[Items listed in a dataset]
[Start of Attachment]

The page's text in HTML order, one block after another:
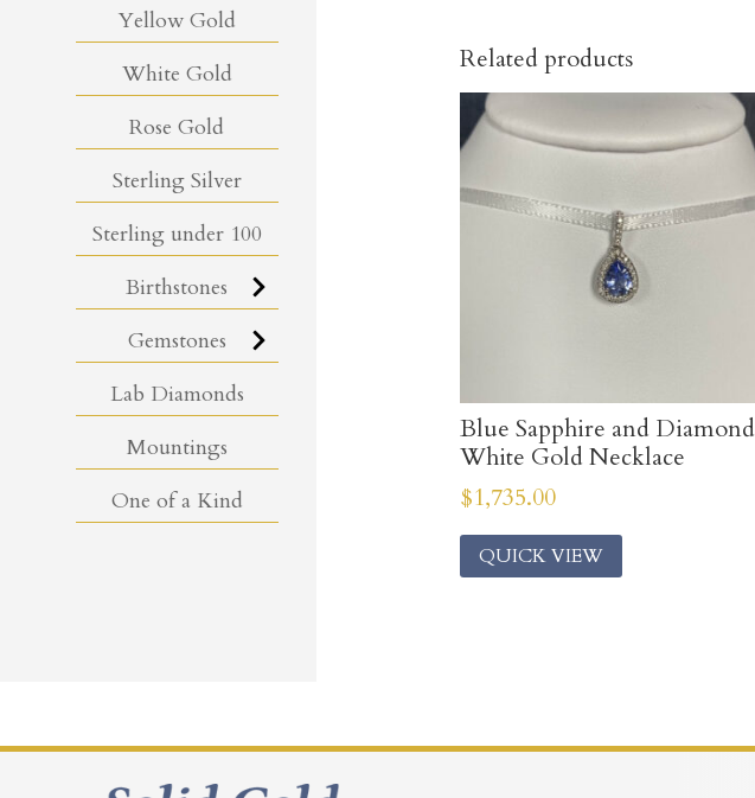
Yellow Gold
White Gold
Rose Gold
Sterling Silver
Sterling under 100
Birthstones
Gemstones
Lab Diamonds
Mountings
One of a Kind
Related products
Blue Sapphire and Diamond
White Gold Necklace
$1,735.00
QUICK VIEW
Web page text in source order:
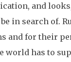
and
in search of.
and for their
has to
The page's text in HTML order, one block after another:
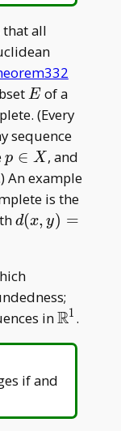
that all
E
Eof a
(Every
sequence
p
\in
X
p ∈ X , and
An example
is the
d(x,
x-
y|
d(x, y) =
inR1 .
if and
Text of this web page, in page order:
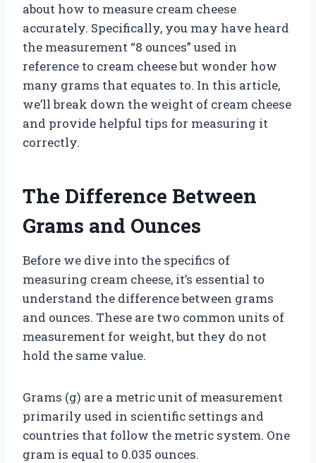
about how to measure cream cheese
accurately. Specifically, you may have heard
the measurement “8 ounces” used in
reference to cream cheese but wonder how
many grams that equates to. In this article,
we’ll break down the weight of cream cheese
and provide helpful tips for measuring it
correctly.
The Difference Between
Grams and Ounces
Before we dive into the specifics of
measuring cream cheese, it’s essential to
understand the difference between grams
and ounces. These are two common units of
measurement for weight, but they do not
hold the same value.
Grams (g) are a metric unit of measurement
primarily used in scientific settings and
countries that follow the metric system. One
gram is equal to 0.035 ounces.
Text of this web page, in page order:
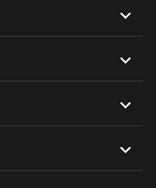




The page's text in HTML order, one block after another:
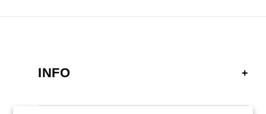
INFO
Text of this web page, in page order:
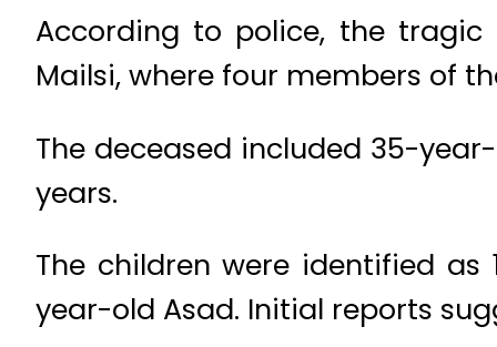
According to police, the
Mailsi, where four members of
The deceased included 35-
years.
The children were identified
year-old Asad. Initial reports
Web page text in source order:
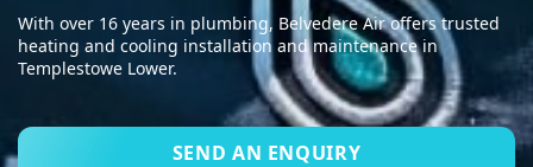
With over 16 years in plumbing, Belvedere Air offers trusted
heating and cooling installation and maintenance in
Templestowe Lower.
SEND AN ENQUIRY
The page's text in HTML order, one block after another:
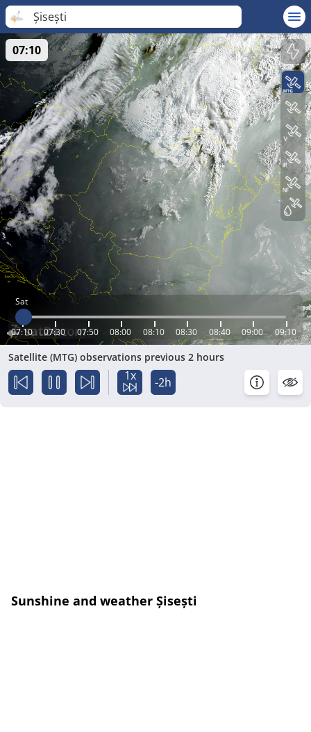
Șisești
Sat
07:10 07:30 07:50 08:00 08:10 08:30 08:40 09:00 09:10
07:10
Satellite (MTG) observations previous 2 hours
1x -2h
Sunshine and weather Șisești
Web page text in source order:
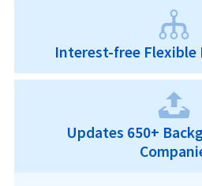
Interest-free Flexible
Updates 650+
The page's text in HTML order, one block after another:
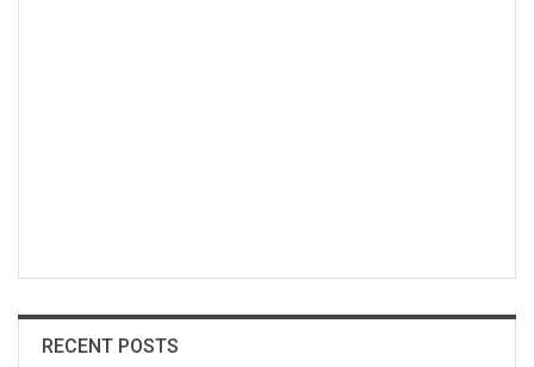
RECENT POSTS
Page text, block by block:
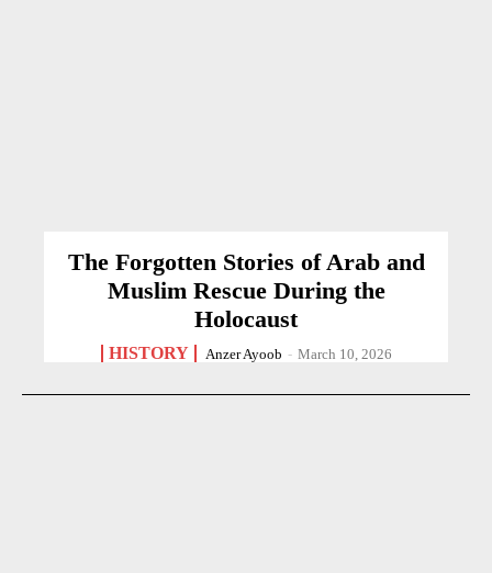
The Forgotten Stories of Arab and
Muslim Rescue During the
Holocaust
HISTORY Anzer Ayoob - March 10, 2026
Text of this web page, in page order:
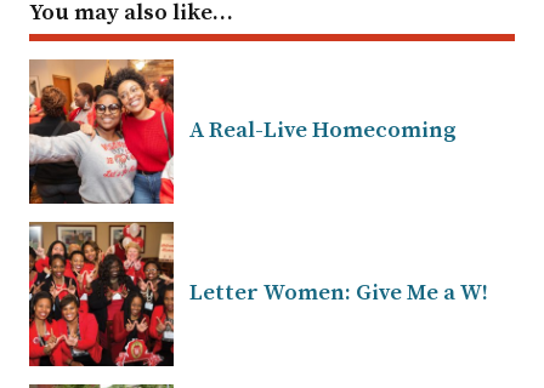
You may also like…
A Real-Live Homecoming
Letter Women: Give Me a W!
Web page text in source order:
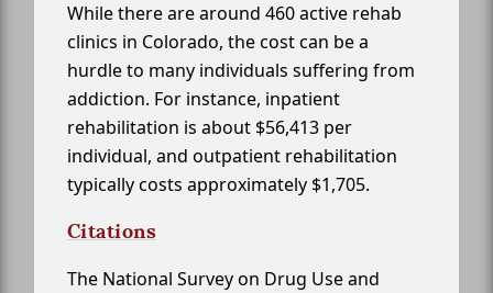
While there are around 460 active rehab
clinics in Colorado, the cost can be a
hurdle to many individuals suffering from
addiction. For instance, inpatient
rehabilitation is about $56,413 per
individual, and outpatient rehabilitation
typically costs approximately $1,705.
Citations
The National Survey on Drug Use and
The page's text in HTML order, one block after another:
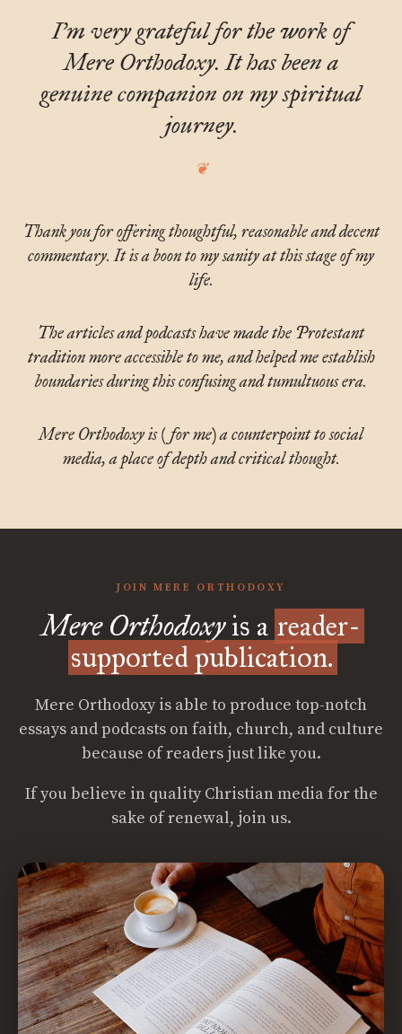
I'm very grateful for the work of
Mere Orthodoxy. It has been a
genuine companion on my spiritual
journey.
Thank you for offering thoughtful, reasonable and decent
commentary. It is a boon to my sanity at this stage of my
life.
The articles and podcasts have made the Protestant
tradition more accessible to me, and helped me establish
boundaries during this confusing and tumultuous era.
Mere Orthodoxy is (for me) a counterpoint to social
media, a place of depth and critical thought.
JOIN MERE ORTHODOXY
Mere Orthodoxyis a reader-
supported publication.
Mere Orthodoxy is able to produce top-notch
essays and podcasts on faith, church, and culture
because of readers just like you.
If you believe in quality Christian media for the
sake of renewal, join us.
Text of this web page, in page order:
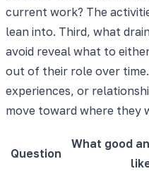
current work? The
lean into. Third, what
avoid reveal what to
out of their role over
experiences, or
move toward where they
Question
What good
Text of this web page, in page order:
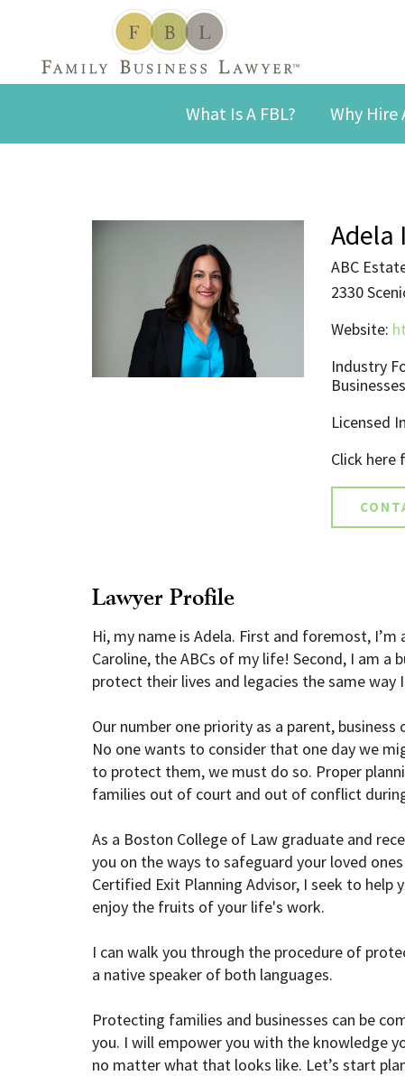
What Is A FBL? Why Hire
Adela
ABC
2330
Website:
Industry
Licensed
Click here
Lawyer Profile
Hi, my name is Adela. First and foremost,
Caroline, the ABCs of my life! Second, I am
protect their lives and legacies the same way
Our number one priority as a parent,
No one wants to consider that one day we
to protect them, we must do so. Proper
families out of court and out of conflict
As a Boston College of Law graduate and
you on the ways to safeguard your loved
Certified Exit Planning Advisor, I seek to help
enjoy the fruits of your life's work.
I can walk you through the procedure of
a native speaker of both languages.
Protecting families and businesses can be
you. I will empower you with the knowledge
no matter what that looks like. Let’s start
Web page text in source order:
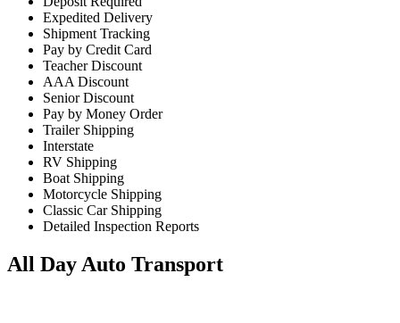
Expedited Delivery
Shipment Tracking
Pay by Credit Card
Teacher Discount
AAA Discount
Senior Discount
Pay by Money Order
Trailer Shipping
Interstate
RV Shipping
Boat Shipping
Motorcycle Shipping
Classic Car Shipping
Detailed Inspection Reports
All Day Auto Transport
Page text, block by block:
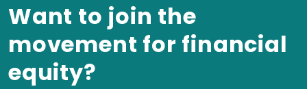
Want to join the
movement for financial
equity?
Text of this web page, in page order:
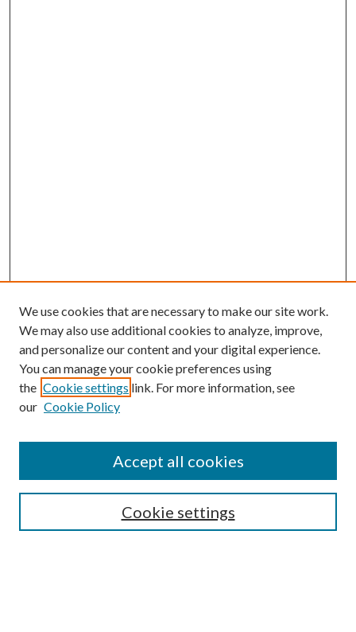
We use cookies that are necessary to make our site work.
We may also use additional cookies to analyze, improve,
and personalize our content and your digital experience.
You can manage your cookie preferences using
the Cookie settings link. For more information, see
our Cookie Policy
Cookie settings
Accept all cookies
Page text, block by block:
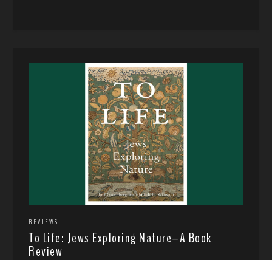
REVIEWS
To Life: Jews Exploring Nature–A Book
Review
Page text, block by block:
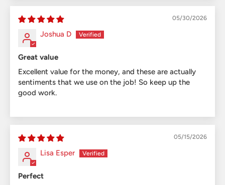
05/30/2026
Joshua D
Great value
Excellent value for the money, and these are actually
sentiments that we use on the job! So keep up the
good work.
05/15/2026
Lisa Esper
Perfect
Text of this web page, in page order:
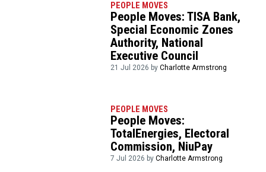
PEOPLE MOVES
People Moves: TISA Bank,
Special Economic Zones
Authority, National
Executive Council
21 Jul 2026 byCharlotte Armstrong
PEOPLE MOVES
People Moves:
TotalEnergies, Electoral
Commission, NiuPay
7 Jul 2026 byCharlotte Armstrong
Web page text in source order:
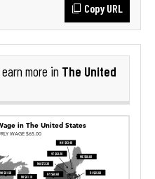
Copy URL
earn more in The United
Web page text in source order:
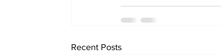
Recent Posts
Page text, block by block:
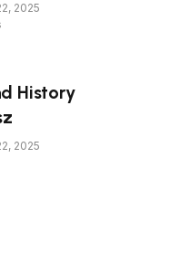
2025
History
2025
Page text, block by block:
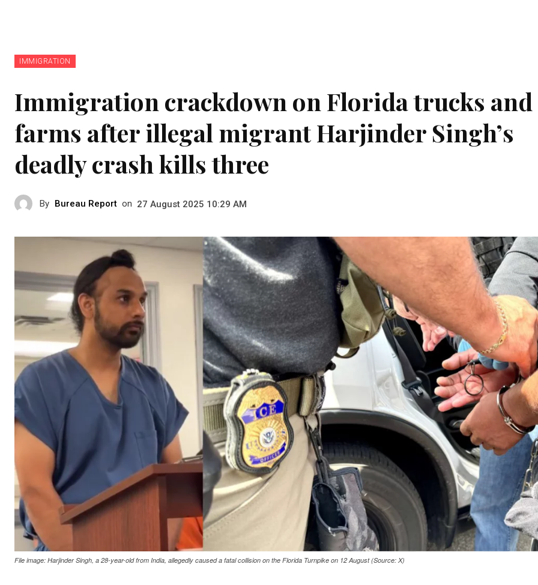
IMMIGRATION
Immigration crackdown on Florida trucks and
farms after illegal migrant Harjinder Singh’s
deadly crash kills three
By Bureau Report on 27 August 2025 10:29 AM
File image: Harjinder Singh, a 28-year-old from India, allegedly caused a fatal collision on the Florida Turnpike on 12 August (Source: X)
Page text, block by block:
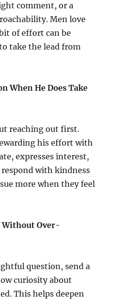
comment, or a
Men love
of effort can be
take the lead from
When He Does Take
reaching out first.
his effort with
expresses interest,
with kindness
more when they feel
Over-
question, send a
curiosity about
This helps deepen

[End of Attachment]

_Your assignment_
Your answer should be a precise transcript of the entries, minus the pictures.

_Response_
The page's text in HTML order, one block after another:
Yellow Gold
White Gold
Rose Gold
Sterling Silver
Sterling under 100
Birthstones
Gemstones
Lab Diamonds
Mountings
One of a Kind
Related products
Blue Sapphire and Diamond
White Gold Necklace
$1,735.00
QUICK VIEW
Web page text in source order:
and
in search of.
and for their
has to
The page's text in HTML order, one block after another:
that all
E
Eof a
(Every
sequence
p
\in
X
p ∈ X , and
An example
is the
d(x,
x-
y|
d(x, y) =
inR1 .
if and
Text of this web page, in page order:
about how to measure cream cheese
accurately. Specifically, you may have heard
the measurement “8 ounces” used in
reference to cream cheese but wonder how
many grams that equates to. In this article,
we’ll break down the weight of cream cheese
and provide helpful tips for measuring it
correctly.
The Difference Between
Grams and Ounces
Before we dive into the specifics of
measuring cream cheese, it’s essential to
understand the difference between grams
and ounces. These are two common units of
measurement for weight, but they do not
hold the same value.
Grams (g) are a metric unit of measurement
primarily used in scientific settings and
countries that follow the metric system. One
gram is equal to 0.035 ounces.
Text of this web page, in page order:




The page's text in HTML order, one block after another:
INFO
Text of this web page, in page order:
According to police, the
Mailsi, where four members of
The deceased included 35-
years.
The children were identified
year-old Asad. Initial reports
Web page text in source order:
With over 16 years in plumbing, Belvedere Air offers trusted
heating and cooling installation and maintenance in
Templestowe Lower.
SEND AN ENQUIRY
The page's text in HTML order, one block after another:
Șisești
Sat
07:10 07:30 07:50 08:00 08:10 08:30 08:40 09:00 09:10
07:10
Satellite (MTG) observations previous 2 hours
1x -2h
Sunshine and weather Șisești
Web page text in source order:
Interest-free Flexible
Updates 650+
The page's text in HTML order, one block after another:
RECENT POSTS
Page text, block by block:
The Forgotten Stories of Arab and
Muslim Rescue During the
Holocaust
HISTORY Anzer Ayoob - March 10, 2026
Text of this web page, in page order:
You may also like…
A Real-Live Homecoming
Letter Women: Give Me a W!
Web page text in source order:
While there are around 460 active rehab
clinics in Colorado, the cost can be a
hurdle to many individuals suffering from
addiction. For instance, inpatient
rehabilitation is about $56,413 per
individual, and outpatient rehabilitation
typically costs approximately $1,705.
Citations
The National Survey on Drug Use and
The page's text in HTML order, one block after another:
I'm very grateful for the work of
Mere Orthodoxy. It has been a
genuine companion on my spiritual
journey.
Thank you for offering thoughtful, reasonable and decent
commentary. It is a boon to my sanity at this stage of my
life.
The articles and podcasts have made the Protestant
tradition more accessible to me, and helped me establish
boundaries during this confusing and tumultuous era.
Mere Orthodoxy is (for me) a counterpoint to social
media, a place of depth and critical thought.
JOIN MERE ORTHODOXY
Mere Orthodoxyis a reader-
supported publication.
Mere Orthodoxy is able to produce top-notch
essays and podcasts on faith, church, and culture
because of readers just like you.
If you believe in quality Christian media for the
sake of renewal, join us.
Text of this web page, in page order:
current work? The
lean into. Third, what
avoid reveal what to
out of their role over
experiences, or
move toward where they
Question
What good
Text of this web page, in page order:
What Is A FBL? Why Hire
Adela
ABC
2330
Website:
Industry
Licensed
Click here
Lawyer Profile
Hi, my name is Adela. First and foremost,
Caroline, the ABCs of my life! Second, I am
protect their lives and legacies the same way
Our number one priority as a parent,
No one wants to consider that one day we
to protect them, we must do so. Proper
families out of court and out of conflict
As a Boston College of Law graduate and
you on the ways to safeguard your loved
Certified Exit Planning Advisor, I seek to help
enjoy the fruits of your life's work.
I can walk you through the procedure of
a native speaker of both languages.
Protecting families and businesses can be
you. I will empower you with the knowledge
no matter what that looks like. Let’s start
Web page text in source order:
Expedited Delivery
Shipment Tracking
Pay by Credit Card
Teacher Discount
AAA Discount
Senior Discount
Pay by Money Order
Trailer Shipping
Interstate
RV Shipping
Boat Shipping
Motorcycle Shipping
Classic Car Shipping
Detailed Inspection Reports
All Day Auto Transport
Page text, block by block:
Want to join the
movement for financial
equity?
Text of this web page, in page order:
We use cookies that are necessary to make our site work.
We may also use additional cookies to analyze, improve,
and personalize our content and your digital experience.
You can manage your cookie preferences using
the Cookie settings link. For more information, see
our Cookie Policy
Cookie settings
Accept all cookies
Page text, block by block:
REVIEWS
To Life: Jews Exploring Nature–A Book
Review
Page text, block by block:
05/30/2026
Joshua D
Great value
Excellent value for the money, and these are actually
sentiments that we use on the job! So keep up the
good work.
05/15/2026
Lisa Esper
Perfect
Text of this web page, in page order:
PEOPLE MOVES
People Moves: TISA Bank,
Special Economic Zones
Authority, National
Executive Council
21 Jul 2026 byCharlotte Armstrong
PEOPLE MOVES
People Moves:
TotalEnergies, Electoral
Commission, NiuPay
7 Jul 2026 byCharlotte Armstrong
Web page text in source order:
Copy URL
earn more in The United
Web page text in source order:
Recent Posts
Page text, block by block:
2025
History
2025
Page text, block by block:
IMMIGRATION
Immigration crackdown on Florida trucks and
farms after illegal migrant Harjinder Singh’s
deadly crash kills three
By Bureau Report on 27 August 2025 10:29 AM
File image: Harjinder Singh, a 28-year-old from India, allegedly caused a fatal collision on the Florida Turnpike on 12 August (Source: X)
Page text, block by block:
comment, or a
Men love
of effort can be
take the lead from
When He Does Take
reaching out first.
his effort with
expresses interest,
with kindness
more when they feel
Over-
question, send a
curiosity about
This helps deepen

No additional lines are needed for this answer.